• **WHAT THE TASK ASKS**
Every record that follows must be duplicated exactly, with images left out.

• **AVAILABLE DATA**
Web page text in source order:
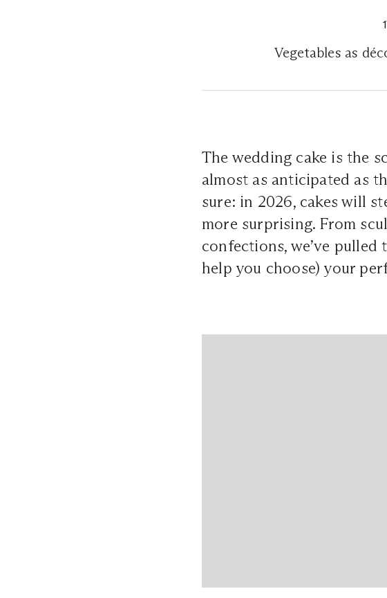
Vegetables as
The wedding cake is the
almost as anticipated as
sure: in 2026, cakes will
more surprising. From
confections, we’ve pulled
help you choose) your
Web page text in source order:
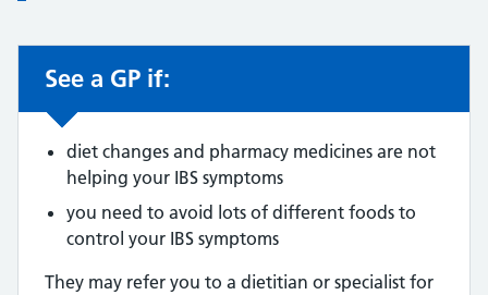
Non-urgent advice:
See a GP if:
diet changes and pharmacy medicines are not
helping your IBS symptoms
you need to avoid lots of different foods to
control your IBS symptoms
They may refer you to a dietitian or specialist for
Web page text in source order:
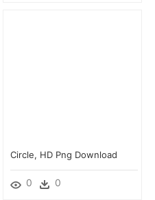
Circle, HD Png Download
0 0
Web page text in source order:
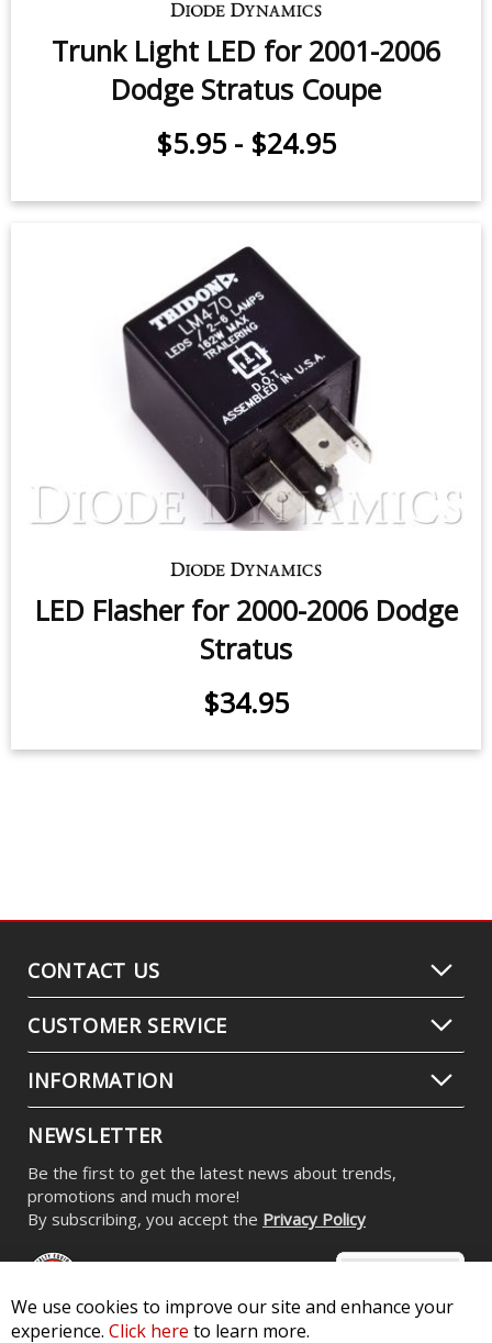
$7.95-$24.95
Trunk Light LED for 2001-2006
Dodge Stratus Coupe
$5.95
LED Flasher for 2000-2006 Dodge
Stratus
We use cookies to improve our site and enhance your
experience. Click here to learn more.
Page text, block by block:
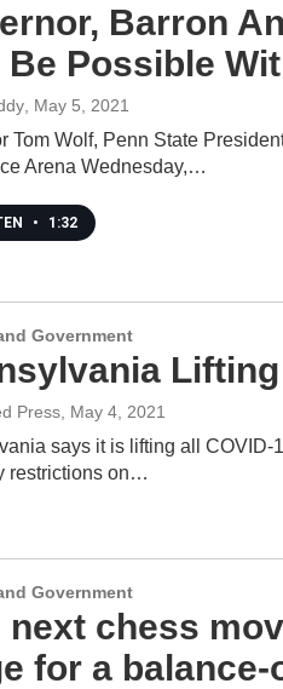
Barron
Be Possible
, May 5, 2021
Tom Wolf, Penn State
Arena Wednesday,…
• 1:32
Government
Press, May 4, 2021
says it is lifting all
restrictions on…
Government
next chess
for a
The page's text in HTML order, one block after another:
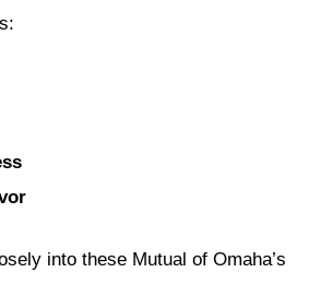
into these Mutual of Omaha’s
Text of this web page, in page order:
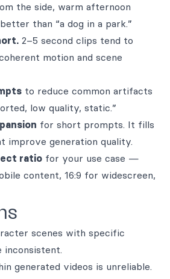
the side, warm afternoon
than “a dog in a park.”
2–5 second clips tend to
motion and scene
to reduce common artifacts
low quality, static.”
for short prompts. It fills
improve generation quality.
ratio for your use case —
content, 16:9 for widescreen,
scenes with specific
inconsistent.
generated videos is unreliable.
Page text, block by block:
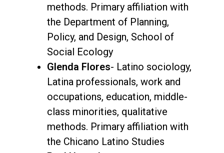
methods. Primary affiliation with
the Department of Planning,
Policy, and Design, School of
Social Ecology
Glenda Flores- Latino sociology,
Latina professionals, work and
occupations, education, middle-
class minorities, qualitative
methods. Primary affiliation with
the Chicano Latino Studies
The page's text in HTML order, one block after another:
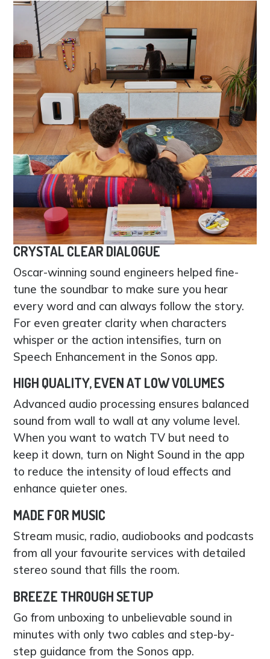
CRYSTAL CLEAR DIALOGUE
Oscar-winning sound engineers helped fine-
tune the soundbar to make sure you hear
every word and can always follow the story.
For even greater clarity when characters
whisper or the action intensifies, turn on
Speech Enhancement in the Sonos app.
HIGH QUALITY, EVEN AT LOW VOLUMES
Advanced audio processing ensures balanced
sound from wall to wall at any volume level.
When you want to watch TV but need to
keep it down, turn on Night Sound in the app
to reduce the intensity of loud effects and
enhance quieter ones.
MADE FOR MUSIC
Stream music, radio, audiobooks and podcasts
from all your favourite services with detailed
stereo sound that fills the room.
BREEZE THROUGH SETUP
Go from unboxing to unbelievable sound in
minutes with only two cables and step-by-
step guidance from the Sonos app.

• **EXERCISE SOLUTION**
Web page text in source order:
Vegetables as
The wedding cake is the
almost as anticipated as
sure: in 2026, cakes will
more surprising. From
confections, we’ve pulled
help you choose) your
Web page text in source order:
Non-urgent advice:
See a GP if:
diet changes and pharmacy medicines are not
helping your IBS symptoms
you need to avoid lots of different foods to
control your IBS symptoms
They may refer you to a dietitian or specialist for
Web page text in source order:
Circle, HD Png Download
0 0
Web page text in source order:
$7.95-$24.95
Trunk Light LED for 2001-2006
Dodge Stratus Coupe
$5.95
LED Flasher for 2000-2006 Dodge
Stratus
We use cookies to improve our site and enhance your
experience. Click here to learn more.
Page text, block by block:
Barron
Be Possible
, May 5, 2021
Tom Wolf, Penn State
Arena Wednesday,…
• 1:32
Government
Press, May 4, 2021
says it is lifting all
restrictions on…
Government
next chess
for a
The page's text in HTML order, one block after another:
into these Mutual of Omaha’s
Text of this web page, in page order:
the side, warm afternoon
than “a dog in a park.”
2–5 second clips tend to
motion and scene
to reduce common artifacts
low quality, static.”
for short prompts. It fills
improve generation quality.
ratio for your use case —
content, 16:9 for widescreen,
scenes with specific
inconsistent.
generated videos is unreliable.
Page text, block by block:
methods. Primary affiliation with
the Department of Planning,
Policy, and Design, School of
Social Ecology
Glenda Flores- Latino sociology,
Latina professionals, work and
occupations, education, middle-
class minorities, qualitative
methods. Primary affiliation with
the Chicano Latino Studies
The page's text in HTML order, one block after another:
CRYSTAL CLEAR DIALOGUE
Oscar-winning sound engineers helped fine-
tune the soundbar to make sure you hear
every word and can always follow the story.
For even greater clarity when characters
whisper or the action intensifies, turn on
Speech Enhancement in the Sonos app.
HIGH QUALITY, EVEN AT LOW VOLUMES
Advanced audio processing ensures balanced
sound from wall to wall at any volume level.
When you want to watch TV but need to
keep it down, turn on Night Sound in the app
to reduce the intensity of loud effects and
enhance quieter ones.
MADE FOR MUSIC
Stream music, radio, audiobooks and podcasts
from all your favourite services with detailed
stereo sound that fills the room.
BREEZE THROUGH SETUP
Go from unboxing to unbelievable sound in
minutes with only two cables and step-by-
step guidance from the Sonos app.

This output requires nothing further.